++++ Input data ++++

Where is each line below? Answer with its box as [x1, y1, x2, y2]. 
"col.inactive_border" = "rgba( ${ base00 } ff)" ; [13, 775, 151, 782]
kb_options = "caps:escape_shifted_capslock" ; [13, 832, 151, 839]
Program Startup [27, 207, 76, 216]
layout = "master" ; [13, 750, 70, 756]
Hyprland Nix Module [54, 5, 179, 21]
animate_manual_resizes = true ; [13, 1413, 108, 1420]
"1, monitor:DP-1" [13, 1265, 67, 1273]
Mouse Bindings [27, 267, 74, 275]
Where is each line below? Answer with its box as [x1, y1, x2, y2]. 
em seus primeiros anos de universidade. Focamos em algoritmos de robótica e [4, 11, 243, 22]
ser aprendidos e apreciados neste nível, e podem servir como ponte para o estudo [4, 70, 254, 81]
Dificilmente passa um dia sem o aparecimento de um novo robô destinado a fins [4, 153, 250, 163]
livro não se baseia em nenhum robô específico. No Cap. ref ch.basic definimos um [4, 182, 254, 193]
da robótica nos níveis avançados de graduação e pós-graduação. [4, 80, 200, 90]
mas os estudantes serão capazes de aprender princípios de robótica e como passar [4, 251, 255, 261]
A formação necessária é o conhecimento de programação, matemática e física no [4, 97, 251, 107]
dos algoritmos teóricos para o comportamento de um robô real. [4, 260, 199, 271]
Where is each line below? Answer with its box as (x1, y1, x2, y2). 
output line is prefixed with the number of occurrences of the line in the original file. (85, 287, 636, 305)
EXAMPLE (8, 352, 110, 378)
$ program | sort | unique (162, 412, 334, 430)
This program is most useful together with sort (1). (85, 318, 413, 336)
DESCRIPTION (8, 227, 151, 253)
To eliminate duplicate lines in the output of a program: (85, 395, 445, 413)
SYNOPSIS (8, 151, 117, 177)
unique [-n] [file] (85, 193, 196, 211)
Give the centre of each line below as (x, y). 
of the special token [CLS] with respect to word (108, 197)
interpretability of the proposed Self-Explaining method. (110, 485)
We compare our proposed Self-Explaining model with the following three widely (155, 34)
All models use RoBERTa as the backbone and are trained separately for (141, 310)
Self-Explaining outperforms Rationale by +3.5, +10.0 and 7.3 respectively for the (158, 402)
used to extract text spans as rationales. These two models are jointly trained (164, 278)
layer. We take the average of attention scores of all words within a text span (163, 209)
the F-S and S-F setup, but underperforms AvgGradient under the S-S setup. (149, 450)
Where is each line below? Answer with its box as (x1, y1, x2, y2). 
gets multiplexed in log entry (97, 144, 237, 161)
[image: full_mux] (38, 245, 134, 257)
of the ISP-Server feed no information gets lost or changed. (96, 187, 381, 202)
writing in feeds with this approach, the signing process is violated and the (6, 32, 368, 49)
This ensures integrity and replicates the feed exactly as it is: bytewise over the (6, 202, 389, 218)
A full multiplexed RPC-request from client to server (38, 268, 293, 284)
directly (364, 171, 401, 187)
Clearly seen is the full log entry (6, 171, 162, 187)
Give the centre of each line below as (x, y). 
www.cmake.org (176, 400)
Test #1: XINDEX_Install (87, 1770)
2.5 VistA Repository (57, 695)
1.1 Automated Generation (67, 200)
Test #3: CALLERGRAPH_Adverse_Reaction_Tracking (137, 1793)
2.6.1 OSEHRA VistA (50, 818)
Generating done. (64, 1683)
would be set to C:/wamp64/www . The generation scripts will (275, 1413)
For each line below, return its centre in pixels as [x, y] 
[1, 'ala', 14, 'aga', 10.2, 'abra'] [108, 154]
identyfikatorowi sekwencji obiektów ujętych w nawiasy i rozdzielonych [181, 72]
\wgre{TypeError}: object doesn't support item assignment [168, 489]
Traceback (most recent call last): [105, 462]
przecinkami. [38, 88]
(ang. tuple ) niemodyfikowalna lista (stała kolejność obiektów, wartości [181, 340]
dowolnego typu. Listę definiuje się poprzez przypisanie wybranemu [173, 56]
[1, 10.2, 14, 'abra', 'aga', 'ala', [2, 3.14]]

++++

Task directions — Write down exactly the span of lines above from the one containing "www.cmake.org (176, 400)" to the one containing "For each line", both ends included.

The answer —
www.cmake.org (176, 400)
Test #1: XINDEX_Install (87, 1770)
2.5 VistA Repository (57, 695)
1.1 Automated Generation (67, 200)
Test #3: CALLERGRAPH_Adverse_Reaction_Tracking (137, 1793)
2.6.1 OSEHRA VistA (50, 818)
Generating done. (64, 1683)
would be set to C:/wamp64/www . The generation scripts will (275, 1413)
For each line below, return its centre in pixels as [x, y] 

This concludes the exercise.